Multiple sensitivity analyses confirmed the robustness of our findings (see Section 5).
However, it must be acknowledged that estimates of segregation indices based on sample
surveys tend to be biased upward because they capture both the uneven distribution of students
across schools that results from actual segregation processes (i.e., the systematic underlying
processes of segregation such as school choice decisions and residential choices of families)
and the uneven distribution of students across schools that arises as a result of randomness.

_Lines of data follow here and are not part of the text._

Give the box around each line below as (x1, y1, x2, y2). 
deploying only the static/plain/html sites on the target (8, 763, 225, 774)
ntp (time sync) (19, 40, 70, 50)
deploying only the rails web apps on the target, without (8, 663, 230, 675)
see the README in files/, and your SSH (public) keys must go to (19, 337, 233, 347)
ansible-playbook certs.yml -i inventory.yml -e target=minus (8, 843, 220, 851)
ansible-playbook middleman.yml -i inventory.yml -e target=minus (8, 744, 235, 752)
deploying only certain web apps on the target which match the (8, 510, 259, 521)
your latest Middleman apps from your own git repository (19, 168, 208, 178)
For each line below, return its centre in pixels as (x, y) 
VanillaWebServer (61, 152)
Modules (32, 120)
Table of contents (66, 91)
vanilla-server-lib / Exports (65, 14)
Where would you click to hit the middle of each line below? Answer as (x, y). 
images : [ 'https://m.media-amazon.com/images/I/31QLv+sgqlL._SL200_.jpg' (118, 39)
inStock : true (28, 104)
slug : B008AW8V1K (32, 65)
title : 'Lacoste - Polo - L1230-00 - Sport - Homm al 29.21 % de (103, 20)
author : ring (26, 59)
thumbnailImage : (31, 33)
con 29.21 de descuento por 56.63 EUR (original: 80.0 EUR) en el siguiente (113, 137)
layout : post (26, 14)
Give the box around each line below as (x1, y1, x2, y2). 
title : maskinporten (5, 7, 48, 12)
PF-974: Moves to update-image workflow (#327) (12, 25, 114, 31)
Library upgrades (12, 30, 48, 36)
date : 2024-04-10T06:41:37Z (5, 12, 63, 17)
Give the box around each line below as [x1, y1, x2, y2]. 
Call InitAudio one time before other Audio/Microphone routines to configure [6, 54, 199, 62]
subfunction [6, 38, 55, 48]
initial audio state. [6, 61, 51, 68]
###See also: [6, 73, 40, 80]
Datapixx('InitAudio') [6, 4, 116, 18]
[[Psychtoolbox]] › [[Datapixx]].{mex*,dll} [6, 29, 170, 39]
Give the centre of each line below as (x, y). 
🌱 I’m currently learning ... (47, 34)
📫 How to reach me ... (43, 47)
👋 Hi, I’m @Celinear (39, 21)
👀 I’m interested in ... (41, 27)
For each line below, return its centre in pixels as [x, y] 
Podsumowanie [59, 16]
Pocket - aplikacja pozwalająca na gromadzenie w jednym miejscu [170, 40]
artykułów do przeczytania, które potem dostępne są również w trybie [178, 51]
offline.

Even if students were allocated to schools completely at random, we would measure some
unevenness in the distribution of diverse students across schools simply as a consequence of
random allocation (Leckie et al., 2012; Ransom, 2000). Consequently, differences in the index
of social segregation between countries are in part the result of sampling variability and must
therefore be interpreted with caution. However, an index of segregation that would measure
deviations from randomness, rather than deviations from evenness in the distribution of students

30
across schools (Allen, Burgess, Davidson, & Windmeijer, 2015), would lead to a highly similar
ranking of countries by school segregation, given that PISA sampled approximately the same
number of students per school across countries (we have removed Italy from our analyses
because it contained a relatively large proportion of schools in which fewer than 20 students
participated in the survey). We recognize that for countries with a large average school size the
index of social segregation between schools is expected to be smaller because larger schools
will lead to smaller socioeconomic differences between schools, and greater differences within
schools.
6
However, any measure of segregation that is based on a sample survey, such as PISA,
is subject to sampling variation, and previous research has demonstrated that the number of
schools sampled per country in the PISA survey is sufficiently large to minimize bias to
negligible levels (Jenkins et al., 2008).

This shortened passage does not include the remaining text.